A guerra transforma Agu, que troca as palavras pelos tiros. Em certo ponto do filme, só ouvimos a voz do menino em seus pensamentos, quando ele tenta falar com Deus e refletir sua realidade. Uma criança que sabe que mesmo se aquilo acabar, não será mais uma criança. Em um dos diálogos, ele destaca que viu e fez coisas terríveis. Que se sente um animal. Mas que tenta não pensar nisso para não ficar triste.



Destaco uma das reflexões de Agu:
– Sol, por que está brilhando neste mundo? Estou esperando para pegar você com as minhas mãos e espremer tanto que não poderá brilhar mais. Assim será sempre escuro e ninguém terá que ver todas as coisas terríveis que estão acontecendo aqui.

É um filme pesado, que toca em feridas que na esquecemos que existe. “Como uma sociedade, nós temos sido privados de imagens de guerra. Eu acho que se mais pessoas vissem como a guerra é horrível, haveria uma ação mais global para impedi-la”, afirmou Fukunaga. “É a chance de mais de 60 milhões de pessoas terem um pouco mais de educação do que está acontecendo em outra parte do mundo”, completa Elba.

Que o Netflix continue investindo em produções deste porte, e que saiba manter o hype, caso queira entrar com força no Oscar do ano que vem.

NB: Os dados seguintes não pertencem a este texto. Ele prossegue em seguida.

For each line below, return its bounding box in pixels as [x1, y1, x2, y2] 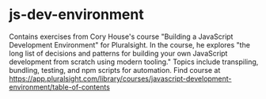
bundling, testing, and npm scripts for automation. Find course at [9, 65, 221, 74]
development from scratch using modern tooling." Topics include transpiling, [9, 57, 259, 67]
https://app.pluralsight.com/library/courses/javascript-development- [9, 74, 232, 83]
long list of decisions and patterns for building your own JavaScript [9, 48, 228, 58]
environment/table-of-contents [9, 82, 110, 92]
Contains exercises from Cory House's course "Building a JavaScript [9, 32, 234, 41]
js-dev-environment [9, 6, 145, 24]
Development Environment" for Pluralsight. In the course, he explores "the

Já para Fukunaga, que ele tenha o respaldo necessário para continuar contando suas histórias (ele já teve as asas cortadas quando tentou dar outra roupagem para o remake de "It"). Imagino o que um cara desses é capaz de fazer com dinheiro sobrando. Ele já apontou o interesse em dirigir um filme do 007 com Idris Elba. De qualquer forma, é um nome que ouviremos muito daqui pra frente!